Поэзия Пушкина воздействует на чувства, а не на разум. Содержание его поэтических шедевров не столь уж важно. Ну, помнит поэт «чудное мгновение». Ну и что? Как не переводи, но если волшебство исчезнет, то вместо гениального стихотворения банальность получится.

Гениальность гениальностью, но вот человеческие качества А.С. его современники оценивали по-разному. В досье, составленном на него полицейским управлением по Санкт-Петербургу, о поэтических занятиях А. С. нет ни слова. Охарактеризован он в этом документе лишь как «известный банкомет» — то есть картежник, каковым Пушкин и являлся. Дело, однако, в том, что страсть к картам и к женщинам совсем не мешала Пушкину-поэту и даже стимулировала его творчество, отчего российская словесность только выиграла.

Еще в 1822 году тот же Пушкин писал в своих «Заметках по русской истории XVIII века»: «Мы видели, каким образом Екатерина унизила дух дворянства. В этом деле ревностно помогали ей любимцы. Стоит напомнить …об обезьяне графа Зубова, о кофейнике князя Кутузова и проч. и проч.»

Зубова прекрасно охарактеризовал один из его современников: «Развалясь в кресле, в самом непристойном неглиже, засунув мизинец в нос, с глазами бесцельно устремленными в потолок, этот молодой человек с лицом холодным и дутым, едва удостаивал обращать внимание на окружающих. Он забавлялся дурачествами своей обезьяны, которая скакала по головам подлых льстецов, или разговаривал со своим шутом… Из всех баловней счастья он один был так тщедушен и наружно, и внутренне».

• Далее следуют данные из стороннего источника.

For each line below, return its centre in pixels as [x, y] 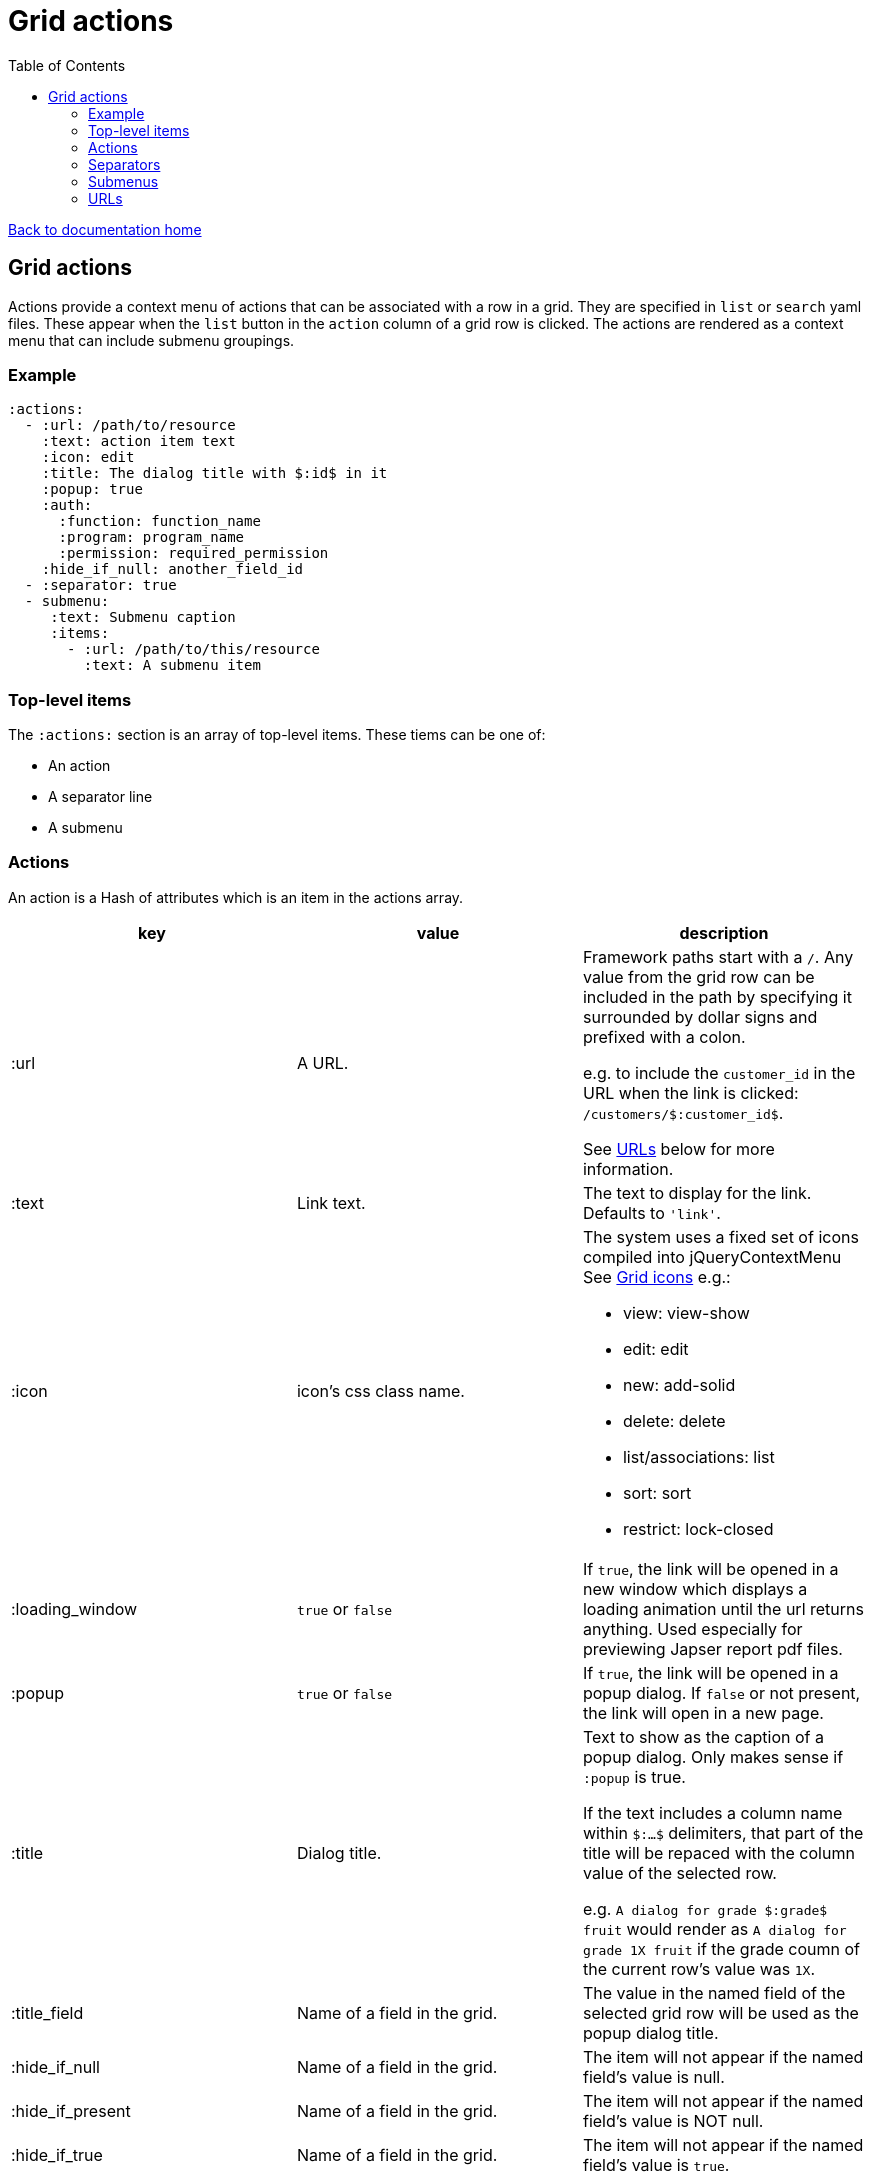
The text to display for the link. [697, 1192]
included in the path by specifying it [717, 996]
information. [628, 1168]
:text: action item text [138, 441]
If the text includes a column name [712, 1812]
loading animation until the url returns [723, 1608]
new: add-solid [679, 1384]
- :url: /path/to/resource [130, 425]
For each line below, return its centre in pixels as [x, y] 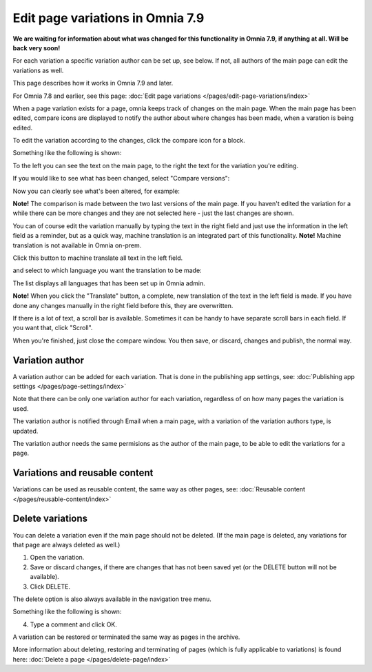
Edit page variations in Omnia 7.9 [108, 18]
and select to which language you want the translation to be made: [107, 271]
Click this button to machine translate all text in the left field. [98, 258]
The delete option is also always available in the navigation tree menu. [112, 599]
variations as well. [38, 70]
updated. [25, 431]
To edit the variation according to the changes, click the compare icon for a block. [129, 141]
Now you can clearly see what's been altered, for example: [96, 191]
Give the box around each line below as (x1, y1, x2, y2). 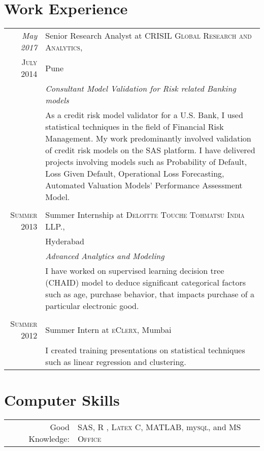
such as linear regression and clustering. (45, 356, 186, 368)
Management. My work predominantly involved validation (45, 132, 251, 145)
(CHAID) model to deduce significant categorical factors (45, 276, 246, 289)
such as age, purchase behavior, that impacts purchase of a (45, 288, 254, 300)
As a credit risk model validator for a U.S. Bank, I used (45, 109, 243, 121)
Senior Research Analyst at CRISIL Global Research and (45, 30, 252, 42)
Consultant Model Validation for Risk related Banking (45, 82, 236, 95)
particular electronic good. (45, 300, 139, 312)

А что с кофейником? Дело в том, что Кутузов обладал самыми разнообразными талантами. Был одаренным математиком, хорошим учителем, превосходным организатором и, в довершении ко всему, удачливым дипломатом. В 1796 году Екатерина отправила его с особой миссией в Турцию. Кутузов не только блестяще справился с поручением императрицы, но даже умудрился побывать в гареме султана и остаться после этого в живых. Такое еще никому не удавалось.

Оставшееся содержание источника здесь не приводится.